Three different types of RNT were used here: K1, xK1, and iEt-xK1 [24,26]. Each motif molecule was prepared and built using Schrödinger Maestro 2021-1 [35] and was optimized using OPLSAA forcefields. The built motif was multiplied into a rosette ring and stacked in a tubular manner. The modeling and parameters of the RNT were adapted from several studies [23,24,26] described and tabulated in Figure S3 and Table S1, respectively. The molecular structure of the PTX was obtained from PubChem [36]. The topology parameters of each motif molecule and PTX were generated from LigParGen [37]. Each PTX was placed in five (5) different locations against each type of RNT. These are (1) horizontally in the inner channel (inner channel horizontal (2) vertically in the inner channel (inner channel vertical), (3) on the outer surfaces, (4) on the upper end, and (5) on the lower end shown in Figure S2.

4.2. Molecular Dynamics

All molecular dynamics simulations were performed using GROMACS 2021.4 [38]. The RNT with the drug molecule complex systems were prepared by minimizing, solvating, and adding ions to each system accordingly with OPLSAA forcefield parameters. The minimization model is performed using the steepest descent, while the water model used for solvating is TIP3P and the ion concentration added is 0.15 M NaCl. The equilibration is conducted through two phases. The first phase is performed using an NVT ensemble, also termed isothermal isochoric, or canonical. The NVT ensemble is used to stabilize the temperature. It is followed by an NPT ensemble to stabilize the pressure. The simulation time was set to 100 ns, while the temperature was set to 37 °C to conform with the physiological conditions. The force field used for this MD simulation is OPLSAA as well.

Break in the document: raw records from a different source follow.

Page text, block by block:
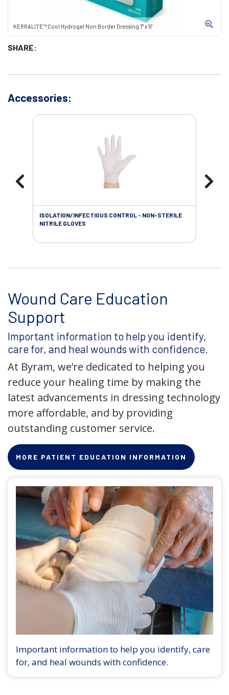
KERRALITE™ Cool Hydrogel Non Border Dressing 7" x 5"
SHARE:
Accessories:
ISOLATION/INFECTIOUS CONTROL - NON-STERILE
NITRILE GLOVES
Wound Care Education
Support
Important information to help you identify,
care for, and heal wounds with confidence.
At Byram, we’re dedicated to helping you
reduce your healing time by making the
latest advancements in dressing technology
more affordable, and by providing
outstanding customer service.
MORE PATIENT EDUCATION INFORMATION
Important information to help you identify, care
for, and heal wounds with confidence.
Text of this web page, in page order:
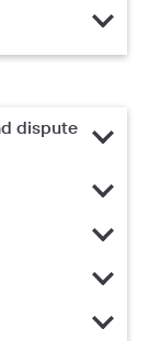
dispute
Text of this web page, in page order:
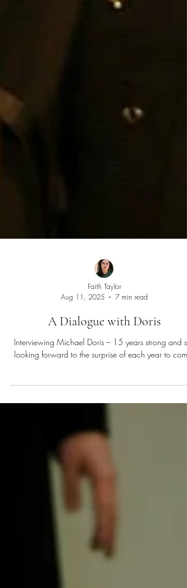
Faith Taylor
Aug 11, 2025
A Dialogue with Doris
looking forward to the surprise of each year to
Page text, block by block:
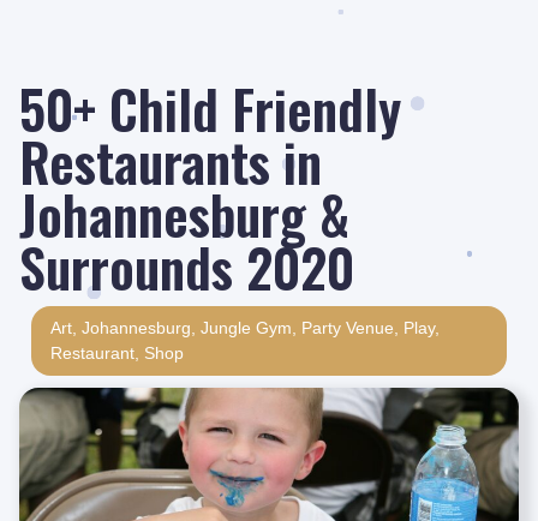
50+ Child Friendly
Restaurants in
Johannesburg &
Surrounds 2020
Art Johannesburg Jungle Gym Party Venue Play,
Restaurant Shop
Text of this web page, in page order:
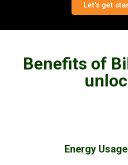
Let's get
Benefits of
Energy
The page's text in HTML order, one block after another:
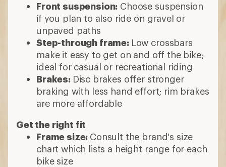
Front suspension: Choose suspension
if you plan to also ride on gravel or
unpaved paths
Step-through frame: Low crossbars
make it easy to get on and off the bike;
ideal for casual or recreational riding
Brakes: Disc brakes offer stronger
braking with less hand effort; rim brakes
are more affordable
Get the right fit
Frame size: Consult the brand's size
chart which lists a height range for each
bike size
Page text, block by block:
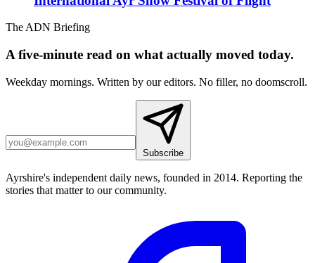
The ADN Briefing
A five-minute read on what actually moved today.
Weekday mornings. Written by our editors. No filler, no doomscroll.
Subscribe
Ayrshire's independent daily news, founded in 2014. Reporting the
stories that matter to our community.
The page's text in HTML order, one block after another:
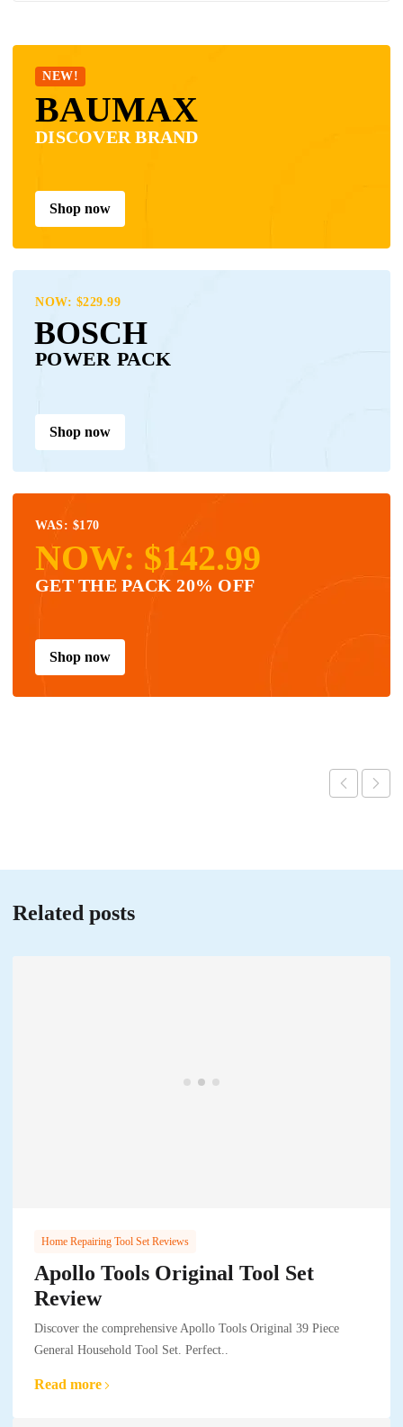
NEW!
BAUMAX
DISCOVER BRAND
Shop now
NOW: $229.99
BOSCH
POWER PACK
Shop now
WAS: $170
NOW: $142.99
GET THE PACK 20% OFF
Shop now
Related posts
Home Repairing Tool Set Reviews
Apollo Tools Original Tool Set
Review
Discover the comprehensive Apollo Tools Original 39 Piece
General Household Tool Set. Perfect..
Read more
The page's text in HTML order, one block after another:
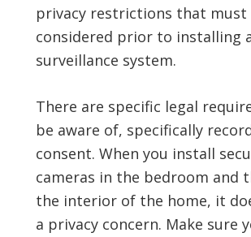
privacy restrictions that must
considered prior to installing
surveillance system.
There are specific legal
be aware of, specifically
consent. When you install
cameras in the bedroom and
the interior of the home, it
a privacy concern. Make sure

MD trajectories were subjected to root mean square deviation (RMSD) analysis and radial distribution function (RDF) analysis. RMSD and RDF analyses were executed to confirm or validate the molecular behavior observed from the MD trajectories. The RMSD analysis was based on the stability of the drug molecule with respect to the RNT. RDF analysis establishes the radial distribution of certain atoms at a distance from the reference atoms. The described atoms are from the PTX molecule, while the reference atoms are from the RNT. Thus, the RDF plot reveals the PTX molecule’s distribution at a distance from the RNT. Each complex system is comprised of one kind of RNT (K1, xK1, iEt-xK1) with a PTX molecule placed in different locations with a total of fifteen (15) complex systems.

4.3. MMPBSA Analysis

MMPBSA analysis was used to estimate the binding free energies of the drug molecules against each type of RNT. The gmx_mmpbsa tool [39] was used for this analysis which uses the obtained MD trajectories from GROMACS. This tool utilizes AmberTools [40] along with GROMACS. The calculation is based on AMBER’s MMPBSA.py [41], thus the topologies for OPLSAA ff in GROMACS format were converted to AMBER format. This conversion is performed simultaneously using parmed [42]. The contemporary approach to calculating the nonpolar solvation energy is not applicable because it results in unrealistic solvation energies for each complex system. The obtained results were tabulated according to each system.